Two British Red Cross volunteers help a patient sitting in a wheelchair and covered in a blanket into a Red Cross patient transport ambulance.

 

Key findings

  • Overall, patients and families were very positive about healthcare staff, praising their efforts during such a difficult time
  • 82% of respondents did not receive a recommended follow-up visit and assessment at home after discharge from hospital. Almost one in five of those also reported having unmet needs, such as equipment, medication or advice.
  • Some people felt their discharge was rushed, with around one in five (19%) feeling unprepared to leave hospital.
  • Over a third (35%) of respondents and their carers did not get a contact for further advice, despite this being a component of the national policy. 

Our recommendations

Ahead of the winter and a potential second wave of coronavirus hospital admissions, people’s experiences of hospital discharge could be improved if health and social care teams:

  • Roll out post-discharge check-ins: whether by phone or in person.
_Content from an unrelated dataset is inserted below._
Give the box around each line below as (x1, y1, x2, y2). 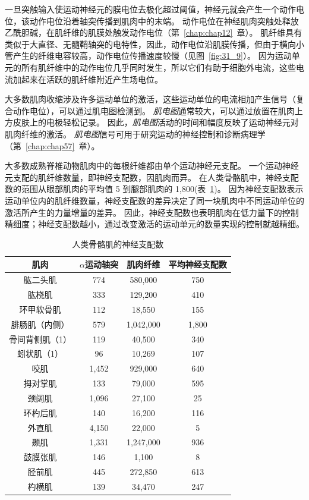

During these check-ins people should be asked about their physical, practical, social, psychological and financial needs, and should be linked into other support services as appropriate.  
  • Adopt discharge checklists: hospitals should be provided with the tools and guidance to better determine people’s needs on leaving hospital. As part of this people should be asked about their transport and equipment needs. 
  • Provide everyone leaving hospital with a follow-up contact: patients and carers should be assigned to a single point of contact for further support, in line with the national policy. 
  • Improve the administration of medication: information about administering and managing medication should always be provided to patients and their carers. Where needed patients should be linked to voluntary sector partners who can help them access and pick up medicine.  
  • Boost community care capacity and recognise the value of the voluntary care sector: the ‘discharge to assess’ model depends on follow-up assessments and care being available in the community seven days a week. This requires additional investment in community care capacity including the voluntary care sector.